The AI collects all necessary dispute data during the alert call: each disputed transaction's date, amount, merchant name and dispute reason classification (Visa/Mastercard/NPCI dispute reason codes are mapped to simple customer-facing descriptions). The structured case data is formatted for direct submission by your disputes team to the card network — no reformatting required. For UPI disputes, the UTR and beneficiary VPA are captured and the case is formatted for NPCI dispute portal submission.

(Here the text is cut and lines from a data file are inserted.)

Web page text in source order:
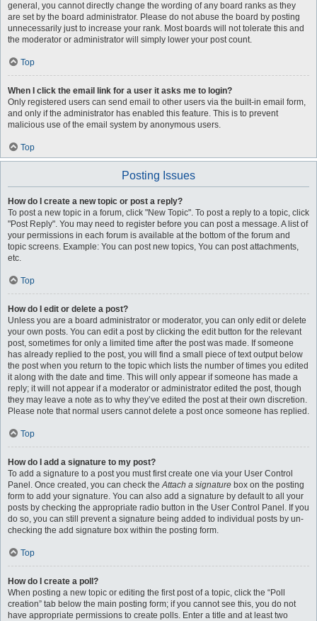
general, you cannot directly change the wording of any board ranks as they
are set by the board administrator. Please do not abuse the board by posting
unnecessarily just to increase your rank. Most boards will not tolerate this and
the moderator or administrator will simply lower your post count.
Top
When I click the email link for a user it asks me to login?
Only registered users can send email to other users via the built-in email form,
and only if the administrator has enabled this feature. This is to prevent
malicious use of the email system by anonymous users.
Top
Posting Issues
How do I create a new topic or post a reply?
To post a new topic in a forum, click "New Topic". To post a reply to a topic, click
"Post Reply". You may need to register before you can post a message. A list of
your permissions in each forum is available at the bottom of the forum and
topic screens. Example: You can post new topics, You can post attachments,
etc.
Top
How do I edit or delete a post?
Unless you are a board administrator or moderator, you can only edit or delete
your own posts. You can edit a post by clicking the edit button for the relevant
post, sometimes for only a limited time after the post was made. If someone
has already replied to the post, you will find a small piece of text output below
the post when you return to the topic which lists the number of times you edited
it along with the date and time. This will only appear if someone has made a
reply; it will not appear if a moderator or administrator edited the post, though
they may leave a note as to why they’ve edited the post at their own discretion.
Please note that normal users cannot delete a post once someone has replied.
Top
How do I add a signature to my post?
To add a signature to a post you must first create one via your User Control
Panel. Once created, you can check theAttach a signature box on the posting
form to add your signature. You can also add a signature by default to all your
posts by checking the appropriate radio button in the User Control Panel. If you
do so, you can still prevent a signature being added to individual posts by un-
checking the add signature box within the posting form.
Top
How do I create a poll?
When posting a new topic or editing the first post of a topic, click the “Poll
creation” tab below the main posting form; if you cannot see this, you do not
have appropriate permissions to create polls. Enter a title and at least two

- Dispute data collected during the alert call: date, amount, merchant, reason code
- Formal CRM case created with reference number before call ends
- No callback needed from disputes team — all data collected in one interaction
- Case data formatted for Visa, Mastercard or NPCI dispute submission
- Dispute initiation timeline reduced: 24–48 hours (human callback) to immediate
- Multiple disputed transactions captured in one case if confirmed in the same call
Language appropriateness is especially important in fraud alert calls because the call arrives unexpectedly and must immediately establish legitimacy. A fraud alert delivered in heavily accented English to a Hindi-speaking customer in tier-2 India is more likely to be dismissed as spam or generate confusion than to produce a quick, accurate confirmation. Our Hindi and Hinglish fraud alert scripts are written by native speakers with banking experience, not translated from English templates.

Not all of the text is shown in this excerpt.